Data excerpts
* * * *

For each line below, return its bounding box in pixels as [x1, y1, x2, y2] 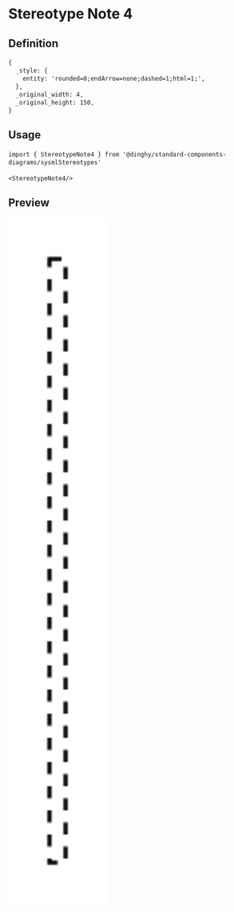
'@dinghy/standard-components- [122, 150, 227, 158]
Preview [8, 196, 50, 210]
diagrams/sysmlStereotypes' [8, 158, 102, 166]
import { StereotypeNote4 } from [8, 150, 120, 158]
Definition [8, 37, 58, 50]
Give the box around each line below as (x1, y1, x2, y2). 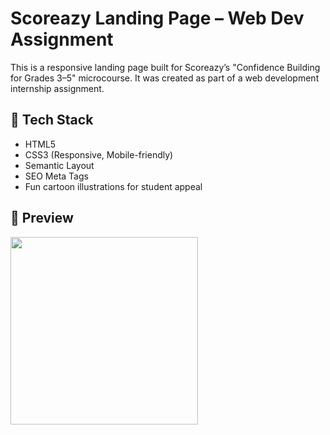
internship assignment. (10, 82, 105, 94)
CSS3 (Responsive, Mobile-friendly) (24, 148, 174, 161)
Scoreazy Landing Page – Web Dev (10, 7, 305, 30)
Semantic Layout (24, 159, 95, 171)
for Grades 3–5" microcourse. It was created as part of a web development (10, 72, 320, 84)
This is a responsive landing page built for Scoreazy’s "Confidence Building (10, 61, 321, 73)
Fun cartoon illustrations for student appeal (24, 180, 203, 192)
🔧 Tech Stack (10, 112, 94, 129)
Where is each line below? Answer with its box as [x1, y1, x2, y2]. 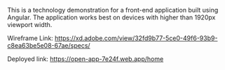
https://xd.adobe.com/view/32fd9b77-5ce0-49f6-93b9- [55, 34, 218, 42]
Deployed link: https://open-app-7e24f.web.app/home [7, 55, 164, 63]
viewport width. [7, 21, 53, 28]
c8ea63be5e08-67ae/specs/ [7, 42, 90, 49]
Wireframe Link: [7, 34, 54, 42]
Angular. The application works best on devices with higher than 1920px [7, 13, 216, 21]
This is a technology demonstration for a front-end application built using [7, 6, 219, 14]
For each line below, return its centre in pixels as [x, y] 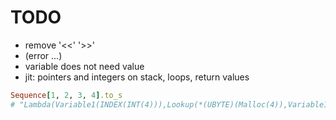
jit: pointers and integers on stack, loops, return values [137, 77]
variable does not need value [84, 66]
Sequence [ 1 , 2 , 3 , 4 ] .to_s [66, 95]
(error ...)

* * * *

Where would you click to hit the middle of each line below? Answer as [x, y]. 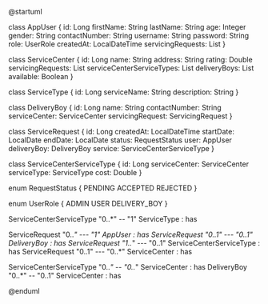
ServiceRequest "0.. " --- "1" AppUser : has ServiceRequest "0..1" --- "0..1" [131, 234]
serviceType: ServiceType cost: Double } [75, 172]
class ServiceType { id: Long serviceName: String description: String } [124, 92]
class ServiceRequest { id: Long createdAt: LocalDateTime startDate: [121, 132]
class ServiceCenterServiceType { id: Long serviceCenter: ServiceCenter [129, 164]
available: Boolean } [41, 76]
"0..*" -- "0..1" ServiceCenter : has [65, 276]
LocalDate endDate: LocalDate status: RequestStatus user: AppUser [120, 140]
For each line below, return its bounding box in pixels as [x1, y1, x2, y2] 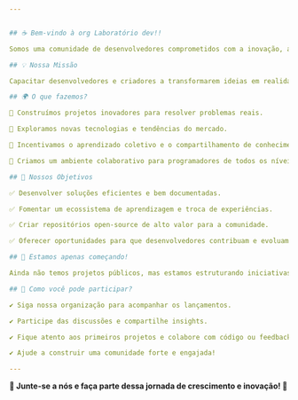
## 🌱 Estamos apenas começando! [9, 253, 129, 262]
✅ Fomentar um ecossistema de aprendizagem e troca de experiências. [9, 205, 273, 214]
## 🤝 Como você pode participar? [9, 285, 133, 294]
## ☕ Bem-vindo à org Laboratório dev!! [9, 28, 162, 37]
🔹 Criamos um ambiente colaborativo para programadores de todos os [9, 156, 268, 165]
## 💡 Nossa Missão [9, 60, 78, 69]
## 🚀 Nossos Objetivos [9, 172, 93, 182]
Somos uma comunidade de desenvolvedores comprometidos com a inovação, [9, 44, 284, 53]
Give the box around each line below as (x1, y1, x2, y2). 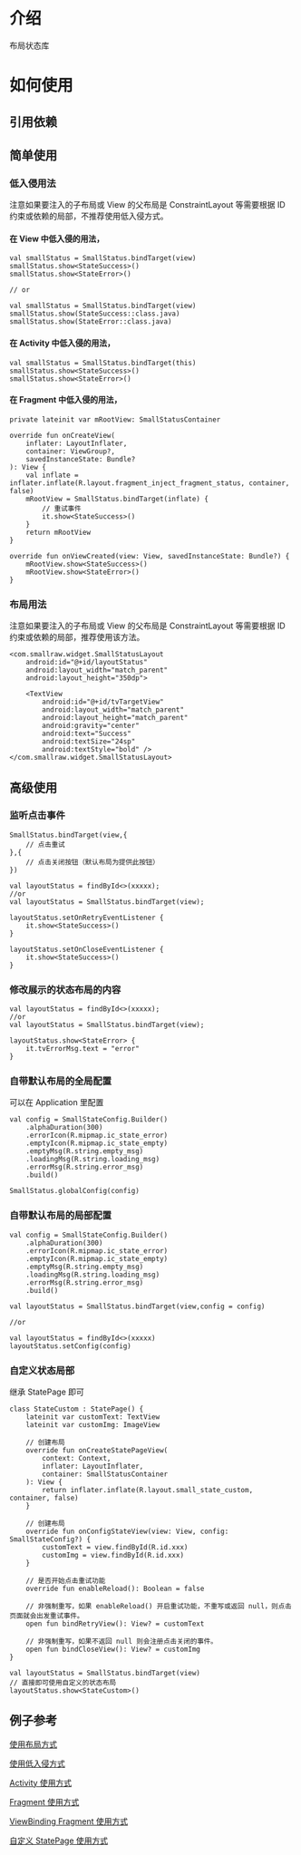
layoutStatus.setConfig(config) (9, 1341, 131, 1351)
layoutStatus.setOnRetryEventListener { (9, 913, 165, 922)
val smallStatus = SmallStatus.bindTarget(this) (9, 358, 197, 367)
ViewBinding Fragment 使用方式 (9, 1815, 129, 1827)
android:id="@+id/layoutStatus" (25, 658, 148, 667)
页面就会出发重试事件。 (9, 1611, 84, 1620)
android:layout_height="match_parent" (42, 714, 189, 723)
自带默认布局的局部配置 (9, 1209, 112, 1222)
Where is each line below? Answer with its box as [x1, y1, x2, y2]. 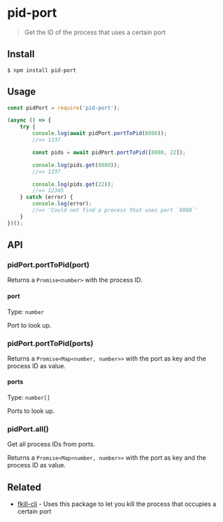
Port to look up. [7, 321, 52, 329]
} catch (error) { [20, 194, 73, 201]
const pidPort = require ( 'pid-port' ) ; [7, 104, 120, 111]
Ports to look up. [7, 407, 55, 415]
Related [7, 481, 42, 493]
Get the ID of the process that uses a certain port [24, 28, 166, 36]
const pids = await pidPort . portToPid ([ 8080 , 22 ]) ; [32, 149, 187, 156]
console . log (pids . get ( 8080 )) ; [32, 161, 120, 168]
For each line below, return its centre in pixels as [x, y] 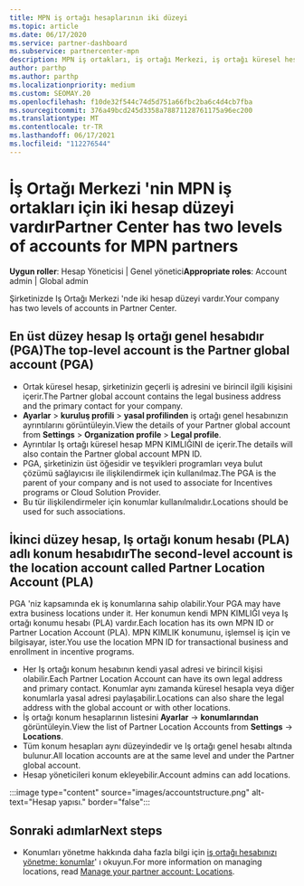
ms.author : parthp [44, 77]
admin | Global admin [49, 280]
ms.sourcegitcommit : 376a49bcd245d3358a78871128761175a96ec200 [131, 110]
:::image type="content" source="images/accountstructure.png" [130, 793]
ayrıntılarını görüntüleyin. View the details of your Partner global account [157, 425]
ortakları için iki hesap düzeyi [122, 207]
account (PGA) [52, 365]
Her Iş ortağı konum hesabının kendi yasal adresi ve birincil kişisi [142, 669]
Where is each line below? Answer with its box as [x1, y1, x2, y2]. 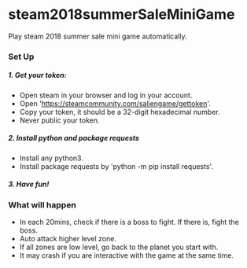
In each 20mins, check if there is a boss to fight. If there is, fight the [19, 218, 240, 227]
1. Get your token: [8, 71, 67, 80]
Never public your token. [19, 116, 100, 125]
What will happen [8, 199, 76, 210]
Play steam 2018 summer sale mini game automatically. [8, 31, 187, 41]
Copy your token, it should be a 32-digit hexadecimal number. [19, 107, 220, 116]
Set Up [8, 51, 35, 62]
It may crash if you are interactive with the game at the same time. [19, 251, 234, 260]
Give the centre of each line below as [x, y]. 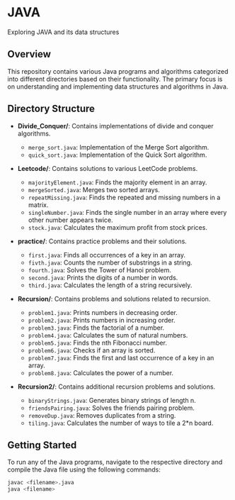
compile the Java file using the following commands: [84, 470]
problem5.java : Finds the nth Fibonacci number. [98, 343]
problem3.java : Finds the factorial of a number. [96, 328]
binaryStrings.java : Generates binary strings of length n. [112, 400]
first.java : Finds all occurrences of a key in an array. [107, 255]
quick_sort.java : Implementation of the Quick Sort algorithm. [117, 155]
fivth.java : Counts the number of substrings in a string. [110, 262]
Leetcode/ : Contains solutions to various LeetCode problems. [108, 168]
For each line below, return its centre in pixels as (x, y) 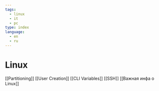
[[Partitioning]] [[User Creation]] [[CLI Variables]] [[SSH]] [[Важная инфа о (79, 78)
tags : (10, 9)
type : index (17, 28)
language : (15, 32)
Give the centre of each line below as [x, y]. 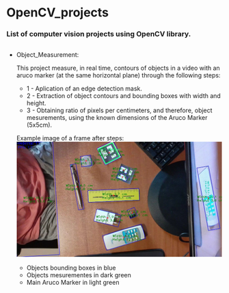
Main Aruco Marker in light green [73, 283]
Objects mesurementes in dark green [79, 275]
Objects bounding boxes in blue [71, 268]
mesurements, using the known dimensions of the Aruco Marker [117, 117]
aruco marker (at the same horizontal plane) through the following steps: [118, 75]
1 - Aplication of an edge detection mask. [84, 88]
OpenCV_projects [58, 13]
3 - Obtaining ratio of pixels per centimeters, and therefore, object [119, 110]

* * * *

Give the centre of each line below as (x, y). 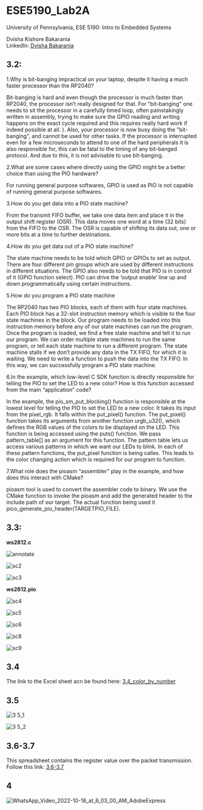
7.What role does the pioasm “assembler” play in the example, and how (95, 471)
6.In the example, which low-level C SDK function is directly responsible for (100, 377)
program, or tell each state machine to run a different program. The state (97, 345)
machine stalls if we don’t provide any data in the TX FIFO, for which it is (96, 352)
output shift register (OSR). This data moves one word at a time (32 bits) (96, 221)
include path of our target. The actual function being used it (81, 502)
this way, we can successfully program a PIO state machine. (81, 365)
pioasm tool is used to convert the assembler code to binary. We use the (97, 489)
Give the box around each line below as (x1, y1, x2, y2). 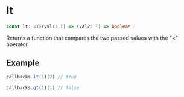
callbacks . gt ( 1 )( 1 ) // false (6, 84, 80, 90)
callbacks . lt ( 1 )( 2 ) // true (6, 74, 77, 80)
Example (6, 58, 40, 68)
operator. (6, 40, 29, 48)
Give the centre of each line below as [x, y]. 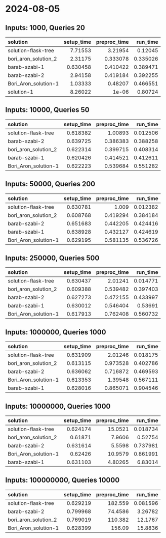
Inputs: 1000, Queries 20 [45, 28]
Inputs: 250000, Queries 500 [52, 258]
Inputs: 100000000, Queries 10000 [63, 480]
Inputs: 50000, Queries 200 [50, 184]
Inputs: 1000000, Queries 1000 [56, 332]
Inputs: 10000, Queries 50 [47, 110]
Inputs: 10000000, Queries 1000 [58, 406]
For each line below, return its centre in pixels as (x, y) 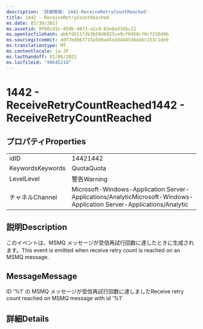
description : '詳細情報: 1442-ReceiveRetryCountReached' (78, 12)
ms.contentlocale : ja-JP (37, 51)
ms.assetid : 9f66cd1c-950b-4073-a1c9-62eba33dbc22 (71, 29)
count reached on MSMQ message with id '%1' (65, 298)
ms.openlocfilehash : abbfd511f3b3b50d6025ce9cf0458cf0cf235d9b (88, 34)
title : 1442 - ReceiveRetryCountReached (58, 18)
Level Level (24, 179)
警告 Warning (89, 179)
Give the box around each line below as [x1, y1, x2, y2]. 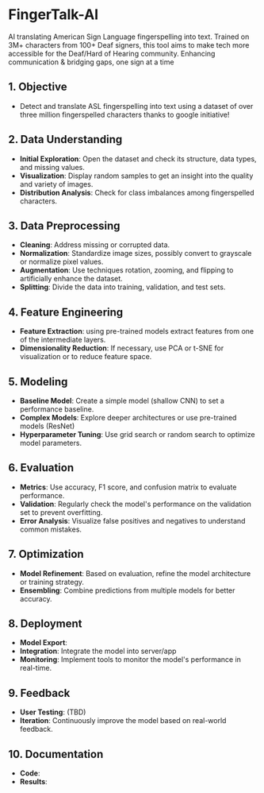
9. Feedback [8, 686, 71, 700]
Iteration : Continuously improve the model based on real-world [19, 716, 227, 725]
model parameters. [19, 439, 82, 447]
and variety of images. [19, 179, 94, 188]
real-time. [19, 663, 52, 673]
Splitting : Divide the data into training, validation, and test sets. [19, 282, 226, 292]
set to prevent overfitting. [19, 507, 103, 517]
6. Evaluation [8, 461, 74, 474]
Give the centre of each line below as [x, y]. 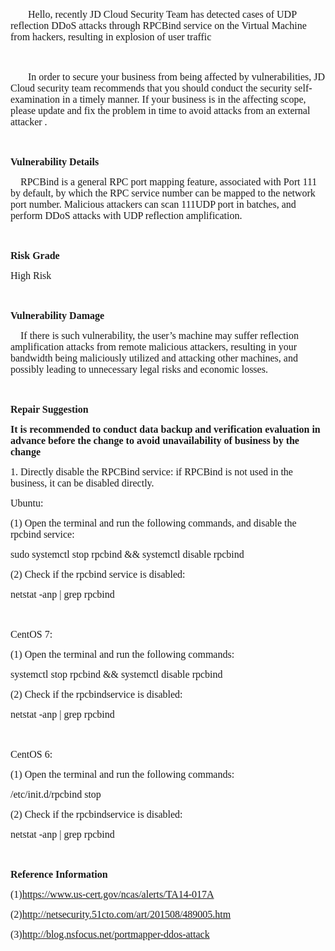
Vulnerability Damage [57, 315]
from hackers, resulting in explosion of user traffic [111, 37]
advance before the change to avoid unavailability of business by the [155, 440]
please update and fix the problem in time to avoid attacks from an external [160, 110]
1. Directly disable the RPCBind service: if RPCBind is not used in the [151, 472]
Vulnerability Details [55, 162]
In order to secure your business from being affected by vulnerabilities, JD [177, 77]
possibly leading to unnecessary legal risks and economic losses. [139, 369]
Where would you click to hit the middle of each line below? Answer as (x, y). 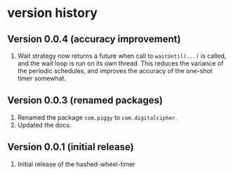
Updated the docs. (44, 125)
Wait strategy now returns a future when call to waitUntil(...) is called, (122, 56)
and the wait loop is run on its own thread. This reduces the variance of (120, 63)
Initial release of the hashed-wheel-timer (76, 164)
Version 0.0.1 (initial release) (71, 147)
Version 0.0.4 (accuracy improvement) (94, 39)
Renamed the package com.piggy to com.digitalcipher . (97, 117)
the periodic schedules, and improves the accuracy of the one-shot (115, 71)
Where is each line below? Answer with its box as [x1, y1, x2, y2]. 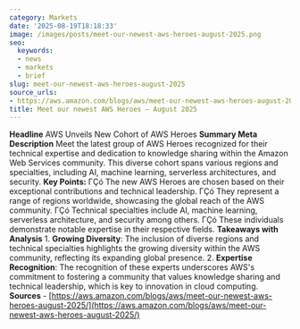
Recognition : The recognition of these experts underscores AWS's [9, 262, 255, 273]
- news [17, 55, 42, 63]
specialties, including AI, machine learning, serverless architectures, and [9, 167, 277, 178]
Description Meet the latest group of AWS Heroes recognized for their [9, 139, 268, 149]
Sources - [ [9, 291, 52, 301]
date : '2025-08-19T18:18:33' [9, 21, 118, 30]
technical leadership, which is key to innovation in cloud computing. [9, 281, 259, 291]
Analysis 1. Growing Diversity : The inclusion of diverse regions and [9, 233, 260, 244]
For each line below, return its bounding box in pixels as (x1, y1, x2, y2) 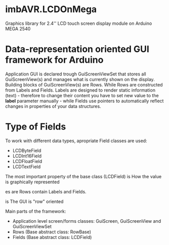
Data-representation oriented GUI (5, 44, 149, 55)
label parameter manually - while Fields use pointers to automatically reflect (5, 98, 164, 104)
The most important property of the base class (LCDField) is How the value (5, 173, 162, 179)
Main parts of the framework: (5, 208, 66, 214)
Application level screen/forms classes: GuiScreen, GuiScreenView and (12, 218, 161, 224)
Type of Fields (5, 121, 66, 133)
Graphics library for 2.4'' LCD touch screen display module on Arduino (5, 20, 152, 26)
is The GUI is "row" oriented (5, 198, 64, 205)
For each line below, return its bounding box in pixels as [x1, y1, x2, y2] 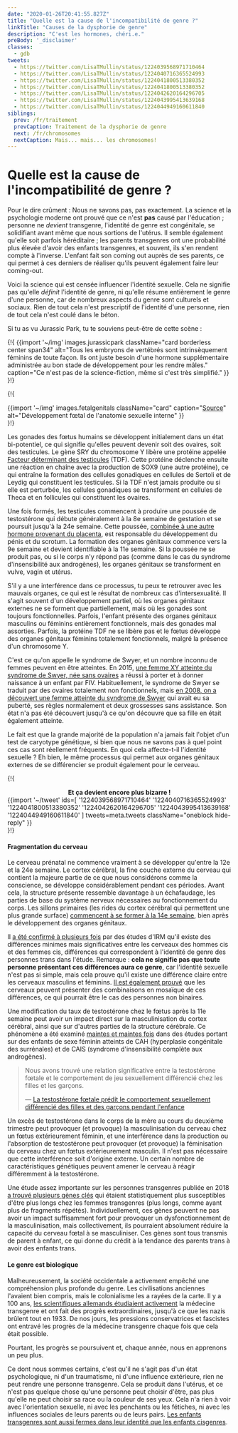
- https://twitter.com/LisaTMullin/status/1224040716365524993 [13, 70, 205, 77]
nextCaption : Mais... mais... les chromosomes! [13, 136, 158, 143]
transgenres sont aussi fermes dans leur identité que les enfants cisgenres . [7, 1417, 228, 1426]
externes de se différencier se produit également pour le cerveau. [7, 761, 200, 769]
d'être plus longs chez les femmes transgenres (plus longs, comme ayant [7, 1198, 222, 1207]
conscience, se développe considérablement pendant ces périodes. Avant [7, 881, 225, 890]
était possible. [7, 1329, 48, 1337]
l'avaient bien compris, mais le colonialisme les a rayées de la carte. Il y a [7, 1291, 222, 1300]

* * * *

Task requirements
Only the lines above from the line with "machine stalls if" to the line with "this way, we", those two lines included, should be reproduced exactly.

Solution to this exercise
machine stalls if we don’t provide any data in the TX FIFO, for which it is (96, 352)
output shift register (OSR). This data moves one word at a time (32 bits) (96, 221)
include path of our target. The actual function being used it (81, 502)
this way, we can successfully program a PIO state machine. (81, 365)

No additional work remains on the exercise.